What to produce: Each line of the data below from the one holding "This additional type-information, can" to the one holding "number is zero, the", inclusive, is to be reproduced exactly; no other line belongs in the answer.

+--

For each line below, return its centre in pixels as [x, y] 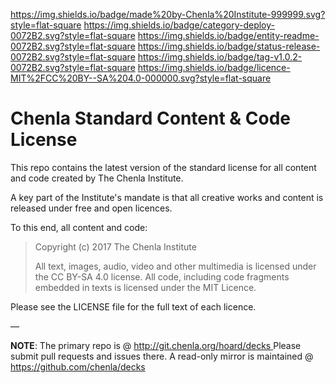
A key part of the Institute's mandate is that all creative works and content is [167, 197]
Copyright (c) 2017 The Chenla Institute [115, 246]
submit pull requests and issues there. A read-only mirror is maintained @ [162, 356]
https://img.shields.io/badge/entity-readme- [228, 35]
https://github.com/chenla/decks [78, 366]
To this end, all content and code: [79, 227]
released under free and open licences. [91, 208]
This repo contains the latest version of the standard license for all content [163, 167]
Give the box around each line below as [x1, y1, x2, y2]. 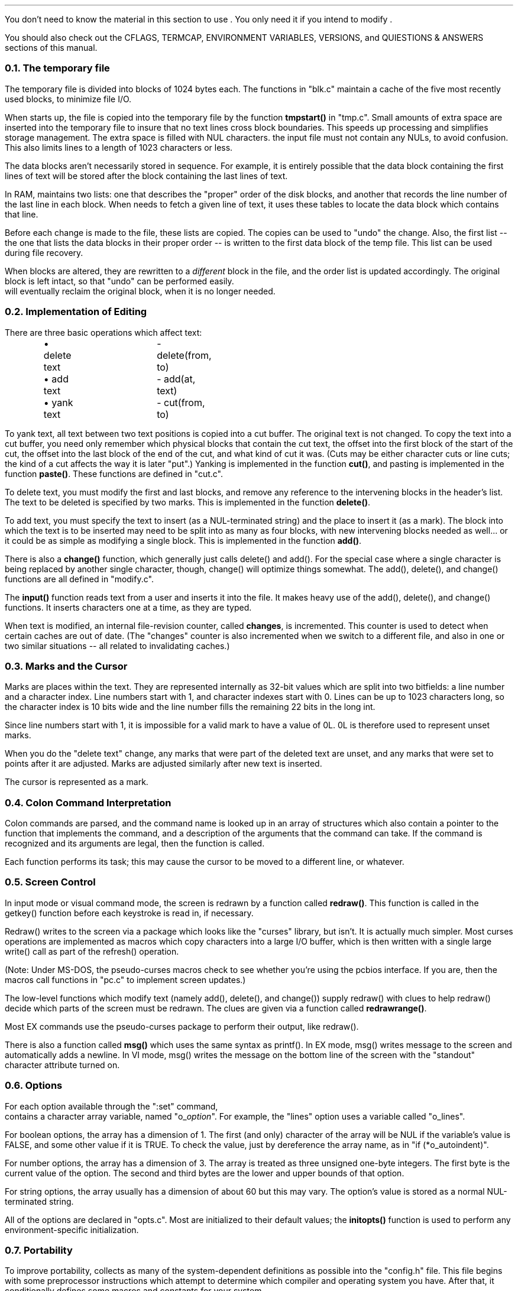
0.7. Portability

+--

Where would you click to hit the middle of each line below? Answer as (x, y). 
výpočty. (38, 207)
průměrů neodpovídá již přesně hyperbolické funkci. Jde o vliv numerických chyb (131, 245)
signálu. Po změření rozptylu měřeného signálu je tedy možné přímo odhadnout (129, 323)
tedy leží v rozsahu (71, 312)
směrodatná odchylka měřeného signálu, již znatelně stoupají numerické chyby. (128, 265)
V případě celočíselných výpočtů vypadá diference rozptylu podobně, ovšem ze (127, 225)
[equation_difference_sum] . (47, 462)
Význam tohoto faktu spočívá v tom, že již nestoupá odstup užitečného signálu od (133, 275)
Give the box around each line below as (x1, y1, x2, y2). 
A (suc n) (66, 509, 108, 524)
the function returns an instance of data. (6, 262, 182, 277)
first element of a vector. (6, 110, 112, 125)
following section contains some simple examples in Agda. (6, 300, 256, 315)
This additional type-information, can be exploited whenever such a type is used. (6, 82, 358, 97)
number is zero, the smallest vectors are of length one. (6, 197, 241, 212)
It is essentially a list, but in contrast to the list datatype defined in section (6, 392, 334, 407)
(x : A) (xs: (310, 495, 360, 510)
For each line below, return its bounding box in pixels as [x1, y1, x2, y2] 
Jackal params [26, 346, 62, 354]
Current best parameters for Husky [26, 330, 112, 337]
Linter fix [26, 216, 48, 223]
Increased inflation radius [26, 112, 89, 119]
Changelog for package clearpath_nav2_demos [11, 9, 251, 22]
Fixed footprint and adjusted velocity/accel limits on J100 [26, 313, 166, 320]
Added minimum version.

+--

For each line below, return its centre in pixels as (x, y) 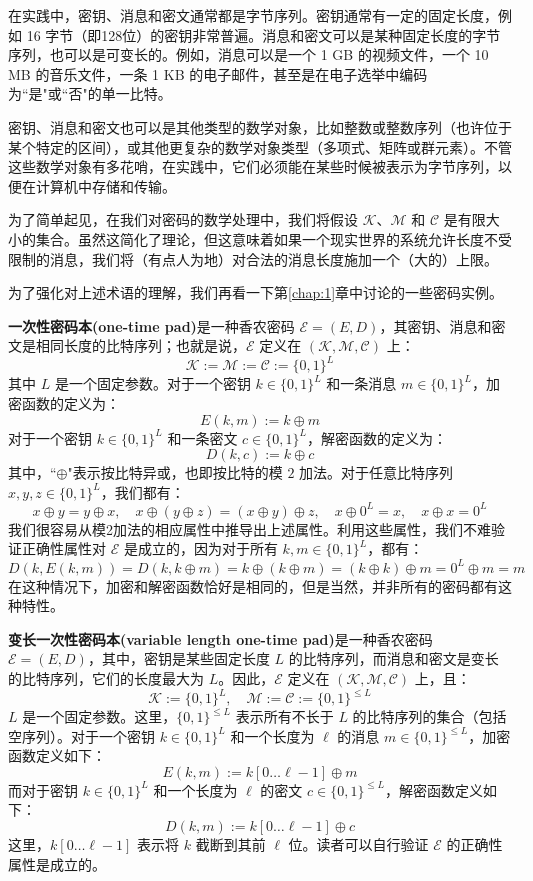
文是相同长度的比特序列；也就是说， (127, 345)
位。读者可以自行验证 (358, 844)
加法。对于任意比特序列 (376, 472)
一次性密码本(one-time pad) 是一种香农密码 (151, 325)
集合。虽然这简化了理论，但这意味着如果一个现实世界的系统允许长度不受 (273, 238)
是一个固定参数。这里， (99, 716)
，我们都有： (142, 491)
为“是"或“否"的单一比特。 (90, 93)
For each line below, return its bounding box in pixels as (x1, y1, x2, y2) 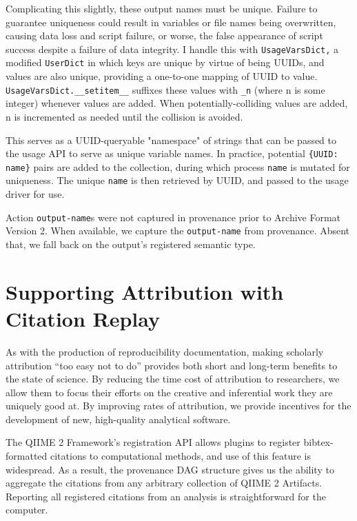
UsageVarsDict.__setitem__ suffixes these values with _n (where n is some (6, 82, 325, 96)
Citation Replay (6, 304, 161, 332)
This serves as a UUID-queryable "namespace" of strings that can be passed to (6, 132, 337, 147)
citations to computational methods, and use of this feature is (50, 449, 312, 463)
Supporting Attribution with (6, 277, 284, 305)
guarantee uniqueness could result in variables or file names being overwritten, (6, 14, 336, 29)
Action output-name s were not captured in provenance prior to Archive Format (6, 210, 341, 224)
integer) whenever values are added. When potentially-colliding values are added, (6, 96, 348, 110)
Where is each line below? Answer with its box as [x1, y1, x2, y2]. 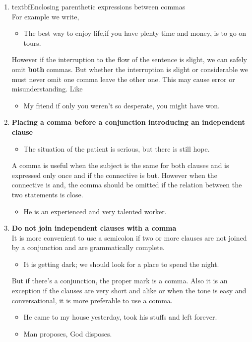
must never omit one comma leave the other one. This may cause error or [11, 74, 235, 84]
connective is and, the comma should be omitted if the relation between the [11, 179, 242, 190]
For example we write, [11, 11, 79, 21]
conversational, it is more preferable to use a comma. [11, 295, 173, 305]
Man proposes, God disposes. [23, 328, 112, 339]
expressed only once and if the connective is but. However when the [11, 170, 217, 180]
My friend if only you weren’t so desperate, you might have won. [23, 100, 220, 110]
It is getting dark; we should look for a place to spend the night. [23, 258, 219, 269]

+--

Answer to the problem:
This additional type-information, can be exploited whenever such a type is used. (6, 82, 358, 97)
number is zero, the smallest vectors are of length one. (6, 197, 241, 212)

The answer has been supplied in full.